With support from Harvard’s Minda de Gunzburg Center for European Studies, Center for Jewish Studies, and Department of the Classics, the Leverett House resident traveled to Thessaloniki last summer to conduct archival research and explore the city. But Tellides, who bolstered her Greek skills with coursework at Harvard, quickly found herself unable to decipher materials written in Ladino, a Romance language developed by Sephardic Jews expelled from Spain in the late 15th century. 


“Many of these spaces
commemorate the community’s death rather than its life.”

“What I read instead was their correspondence with international Jewish organizations,” shared Tellides, who plans to teach English to kindergarteners in Athens following graduation. “They were desperately trying to overturn these laws through diplomatic channels, political pressure — anything they could possibly do.”

As Tellides walked the streets of Thessaloniki, she found little that celebrated the city’s Jewish heritage. All that exists are a couple of Holocaust memorials, two surviving synagogues, and a small but impressive Jewish museum. 

“Many of these spaces commemorate the community’s death rather than its life,” she writes in her thesis before calling for more memorials to the lasting influence of Jewish residents. 

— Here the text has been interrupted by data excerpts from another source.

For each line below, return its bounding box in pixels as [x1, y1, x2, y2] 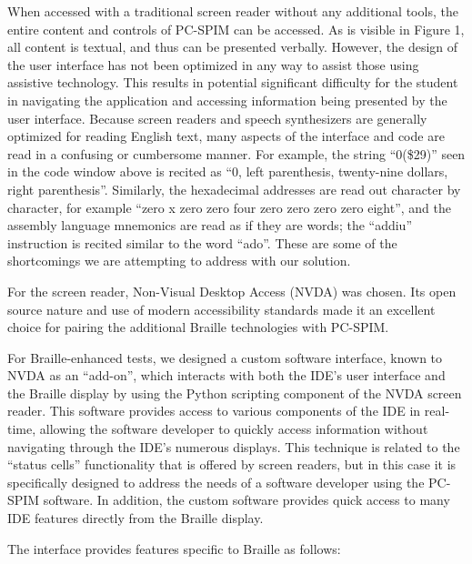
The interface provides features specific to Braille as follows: [7, 539, 341, 558]
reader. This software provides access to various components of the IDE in [7, 401, 421, 420]
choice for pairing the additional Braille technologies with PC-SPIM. [7, 317, 389, 337]
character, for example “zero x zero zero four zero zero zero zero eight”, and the [7, 197, 452, 217]
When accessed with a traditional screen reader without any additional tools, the [7, 2, 458, 20]
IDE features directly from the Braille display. [7, 509, 264, 528]
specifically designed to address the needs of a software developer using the [7, 472, 425, 491]
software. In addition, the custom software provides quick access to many [43, 490, 450, 509]
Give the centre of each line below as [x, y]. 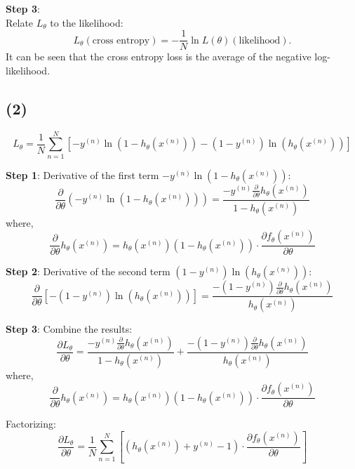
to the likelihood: [87, 22]
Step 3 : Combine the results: [69, 329]
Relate [20, 22]
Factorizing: [31, 424]
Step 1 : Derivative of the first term [82, 174]
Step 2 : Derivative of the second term [88, 271]
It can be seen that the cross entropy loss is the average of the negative [159, 57]
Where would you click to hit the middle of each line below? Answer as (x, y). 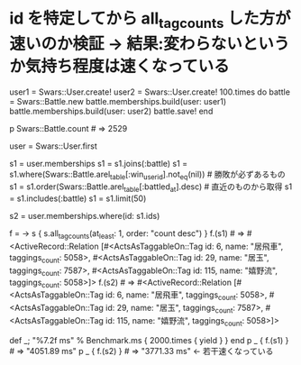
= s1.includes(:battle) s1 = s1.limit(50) (78, 198)
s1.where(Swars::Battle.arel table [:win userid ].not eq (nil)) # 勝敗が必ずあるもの (147, 175)
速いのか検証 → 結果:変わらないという (150, 44)
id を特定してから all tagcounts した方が (150, 20)
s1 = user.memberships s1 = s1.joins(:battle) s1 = (98, 163)
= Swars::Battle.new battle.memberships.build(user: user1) (118, 101)
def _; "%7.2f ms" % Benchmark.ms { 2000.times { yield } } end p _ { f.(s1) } (149, 340)
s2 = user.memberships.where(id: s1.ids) (85, 216)
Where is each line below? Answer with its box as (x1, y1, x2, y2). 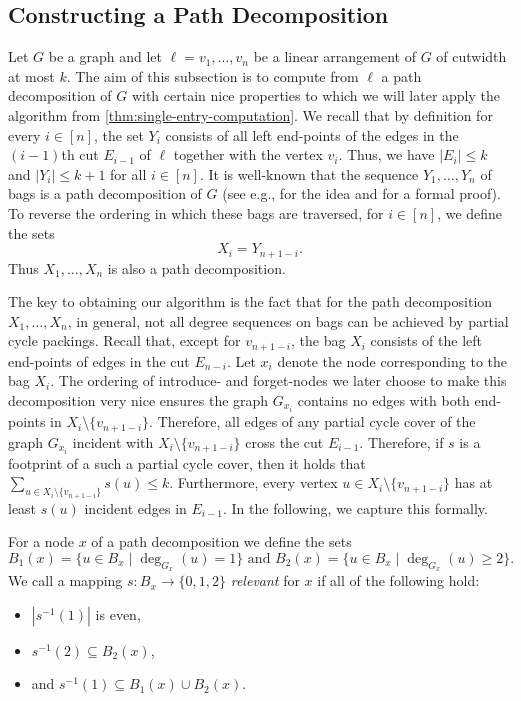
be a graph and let (48, 46, 162, 67)
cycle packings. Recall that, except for (8, 330, 241, 351)
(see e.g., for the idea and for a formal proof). (222, 183, 501, 204)
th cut (61, 144, 99, 165)
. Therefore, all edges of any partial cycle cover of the (149, 411, 476, 432)
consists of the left (370, 330, 482, 351)
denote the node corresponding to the (277, 350, 508, 371)
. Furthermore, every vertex (169, 472, 338, 493)
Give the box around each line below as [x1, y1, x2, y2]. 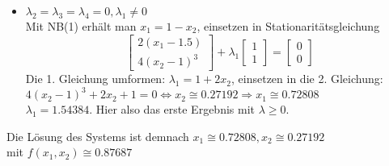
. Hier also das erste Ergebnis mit [89, 101, 255, 118]
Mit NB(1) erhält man [25, 18, 137, 34]
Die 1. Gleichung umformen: [25, 70, 166, 87]
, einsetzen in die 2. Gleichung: [231, 70, 383, 87]
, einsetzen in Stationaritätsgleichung [197, 18, 380, 34]
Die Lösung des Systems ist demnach [6, 127, 189, 144]
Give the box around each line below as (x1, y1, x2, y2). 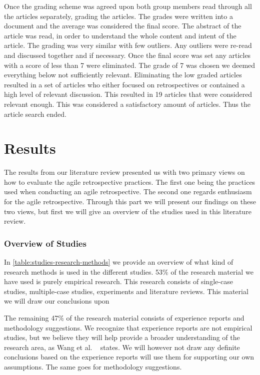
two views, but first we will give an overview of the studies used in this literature (4, 206, 251, 216)
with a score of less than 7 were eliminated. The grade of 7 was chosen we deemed (4, 59, 255, 70)
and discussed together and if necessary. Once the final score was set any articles (4, 49, 251, 60)
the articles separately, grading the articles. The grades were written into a (4, 10, 233, 21)
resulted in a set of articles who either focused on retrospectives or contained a (4, 79, 245, 89)
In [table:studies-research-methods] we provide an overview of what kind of (4, 257, 233, 267)
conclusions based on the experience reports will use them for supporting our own (4, 352, 254, 362)
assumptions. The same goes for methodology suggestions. (4, 361, 182, 372)
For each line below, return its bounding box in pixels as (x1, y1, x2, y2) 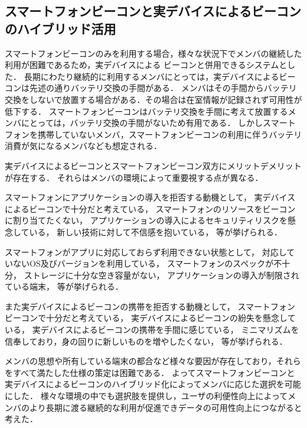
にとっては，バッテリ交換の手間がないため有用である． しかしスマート (21, 116, 296, 129)
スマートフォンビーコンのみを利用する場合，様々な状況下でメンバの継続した (5, 47, 302, 59)
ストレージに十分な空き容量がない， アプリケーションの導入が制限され (24, 268, 299, 281)
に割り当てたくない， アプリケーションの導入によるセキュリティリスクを (5, 214, 288, 226)
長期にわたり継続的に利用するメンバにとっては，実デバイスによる (24, 70, 279, 82)
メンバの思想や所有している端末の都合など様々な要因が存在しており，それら (5, 355, 301, 367)
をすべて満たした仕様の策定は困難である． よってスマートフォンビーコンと (5, 366, 295, 378)
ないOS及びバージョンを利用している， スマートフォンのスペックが (12, 257, 274, 270)
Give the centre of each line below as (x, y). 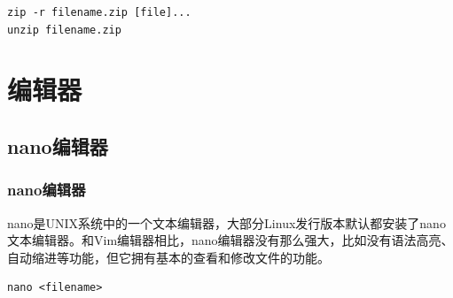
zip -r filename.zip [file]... (99, 12)
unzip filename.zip (64, 30)
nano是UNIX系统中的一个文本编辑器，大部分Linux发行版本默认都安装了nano (226, 222)
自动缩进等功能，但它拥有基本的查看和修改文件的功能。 (168, 257)
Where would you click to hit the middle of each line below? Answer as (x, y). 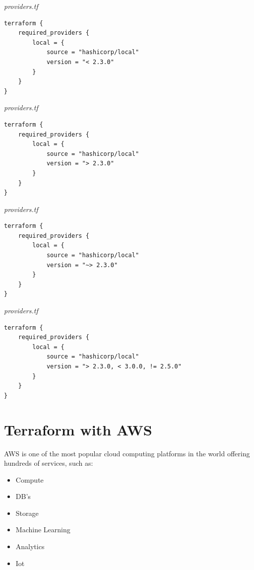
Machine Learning (43, 530)
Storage (27, 513)
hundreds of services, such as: (49, 463)
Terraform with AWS (78, 429)
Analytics (30, 546)
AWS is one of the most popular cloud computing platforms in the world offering (127, 453)
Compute (30, 479)
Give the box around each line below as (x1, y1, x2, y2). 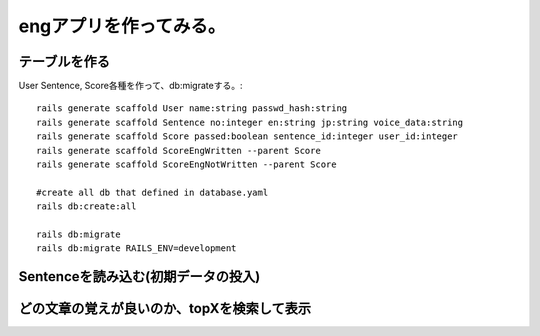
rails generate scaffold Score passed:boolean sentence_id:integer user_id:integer (36, 131, 459, 142)
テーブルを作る (18, 53, 110, 70)
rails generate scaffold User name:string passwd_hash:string (36, 103, 348, 114)
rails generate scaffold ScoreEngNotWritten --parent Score (36, 159, 337, 170)
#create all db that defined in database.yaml (36, 186, 269, 198)
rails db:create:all (36, 201, 137, 212)
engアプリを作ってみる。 (18, 15, 226, 37)
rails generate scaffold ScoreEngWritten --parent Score (36, 145, 322, 156)
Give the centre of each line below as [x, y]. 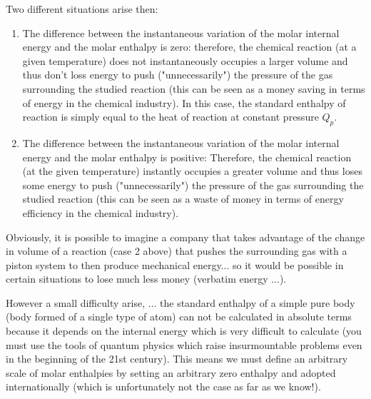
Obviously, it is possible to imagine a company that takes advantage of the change [185, 237]
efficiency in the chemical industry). [101, 212]
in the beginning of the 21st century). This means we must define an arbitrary [177, 359]
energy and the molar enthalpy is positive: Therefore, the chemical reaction [187, 157]
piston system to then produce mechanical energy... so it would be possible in [175, 264]
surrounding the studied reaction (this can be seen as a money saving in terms [194, 88]
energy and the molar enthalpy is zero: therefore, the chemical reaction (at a [189, 47]
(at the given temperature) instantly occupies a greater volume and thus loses [192, 171]
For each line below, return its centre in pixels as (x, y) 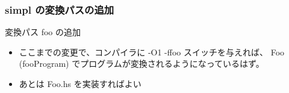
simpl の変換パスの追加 (60, 9)
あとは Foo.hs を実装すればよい (80, 83)
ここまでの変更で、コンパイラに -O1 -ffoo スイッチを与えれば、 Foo (152, 52)
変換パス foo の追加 (43, 32)
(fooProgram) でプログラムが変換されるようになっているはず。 (141, 63)
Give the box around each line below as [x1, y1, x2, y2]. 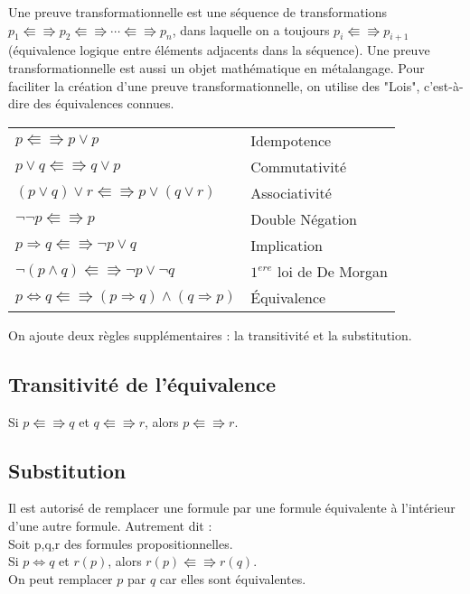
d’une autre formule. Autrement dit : [8, 515, 212, 534]
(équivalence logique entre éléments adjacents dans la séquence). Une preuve [8, 41, 430, 60]
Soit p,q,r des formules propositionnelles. [8, 534, 233, 552]
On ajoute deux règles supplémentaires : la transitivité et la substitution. [8, 325, 412, 344]
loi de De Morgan [277, 260, 389, 282]
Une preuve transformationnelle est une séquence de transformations [8, 3, 388, 21]
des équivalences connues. [33, 94, 174, 113]
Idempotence [250, 129, 332, 151]
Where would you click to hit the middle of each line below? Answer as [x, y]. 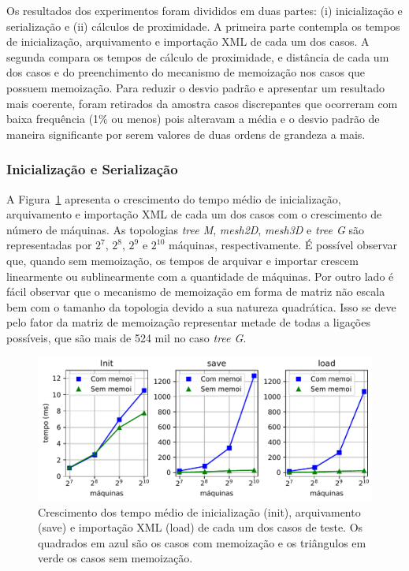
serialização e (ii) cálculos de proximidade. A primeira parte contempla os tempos [203, 26]
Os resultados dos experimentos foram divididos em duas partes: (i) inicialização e [204, 10]
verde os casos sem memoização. [115, 558]
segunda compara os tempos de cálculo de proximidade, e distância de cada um [198, 56]
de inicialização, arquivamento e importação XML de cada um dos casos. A [188, 41]
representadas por [49, 245]
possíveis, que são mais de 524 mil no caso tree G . [126, 337]
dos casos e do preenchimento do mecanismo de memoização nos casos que [186, 72]
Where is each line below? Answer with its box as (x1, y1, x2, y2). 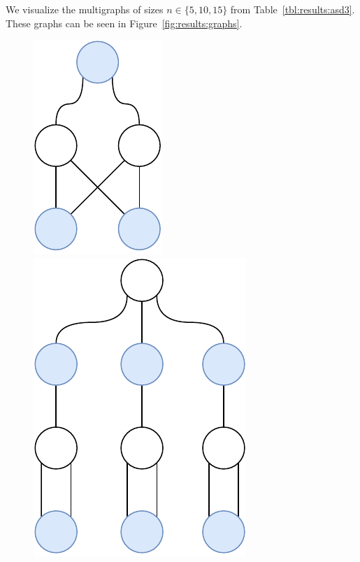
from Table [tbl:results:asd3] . (230, 2, 355, 16)
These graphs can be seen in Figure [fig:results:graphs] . (6, 15, 243, 30)
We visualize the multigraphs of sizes (6, 2, 164, 16)
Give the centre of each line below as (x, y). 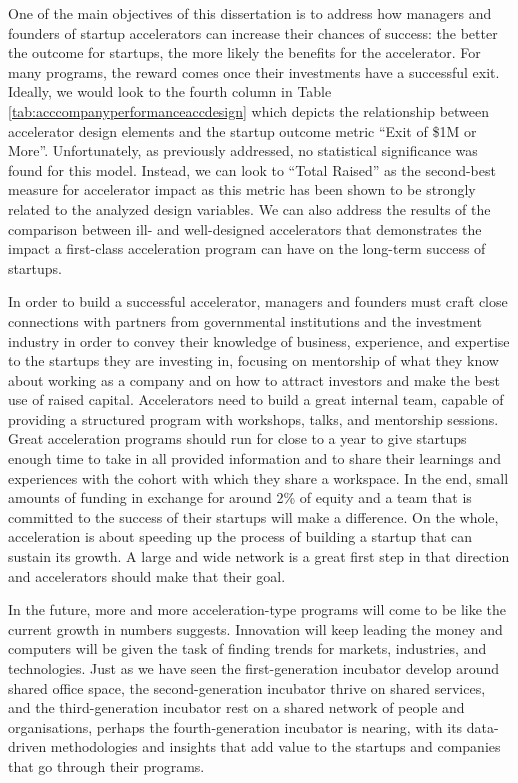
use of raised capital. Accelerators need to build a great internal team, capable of (256, 399)
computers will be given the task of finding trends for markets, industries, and (247, 648)
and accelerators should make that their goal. (147, 575)
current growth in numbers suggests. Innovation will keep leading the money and (255, 628)
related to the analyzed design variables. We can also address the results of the (249, 208)
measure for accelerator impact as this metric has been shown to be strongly (242, 189)
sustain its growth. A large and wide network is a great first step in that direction (259, 556)
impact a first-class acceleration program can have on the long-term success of (247, 248)
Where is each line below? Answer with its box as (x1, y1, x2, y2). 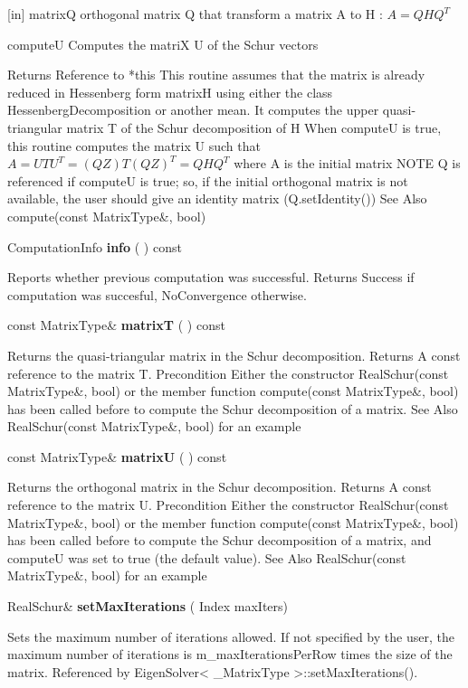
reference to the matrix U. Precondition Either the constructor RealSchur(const (7, 495, 449, 514)
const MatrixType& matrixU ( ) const (7, 447, 227, 466)
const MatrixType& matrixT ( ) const (7, 316, 225, 335)
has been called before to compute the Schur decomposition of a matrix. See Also (7, 399, 458, 418)
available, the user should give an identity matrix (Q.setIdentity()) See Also (7, 189, 427, 208)
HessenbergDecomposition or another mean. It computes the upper (7, 100, 379, 119)
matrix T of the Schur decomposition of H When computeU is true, (66, 118, 442, 137)
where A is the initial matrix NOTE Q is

One thing the city has in abundance are vestiges of the ancient Jewish cemetery, which was in fact dismantled during the Holocaust. “They used the tombstones to rebuild after World War II,” Tellides said. “They’re built into landscaping walls and parks. One of the biggest churches has Hebrew inscriptions in its floor.”

That harrowing chapter wasn’t a focus for Tellides, but it was impossible to set aside entirely. Thousands of Jews had already left Thessaloniki by the 1940s. During Nazi occupation, about 96 percent of the remaining population was deported and killed in concentration camps. 


“So much is gone. Not only in terms of the amount of people killed, but all their synagogues, communal centers, and neighborhoods — everything was confiscated or actively destroyed during World War II.”

“So much is gone,” Tellides said. “Not only in terms of the amount of people killed, but all their synagogues, communal centers, and neighborhoods — everything was confiscated or actively destroyed during World War II.”

For Tellides, the scale of loss made it all the more important to focus on the interwar period. “It’s really inspiring, but also difficult to understand how hard they were working to save their community,” she said.

“The thesis is a case study of the failure of the Minority Rights system of the interwar era,” Penslar observed. “Julia catalogs and analyzes Jewish activism and agency in Thessaloniki in ways that go well beyond existing scholarly literature on the subject.”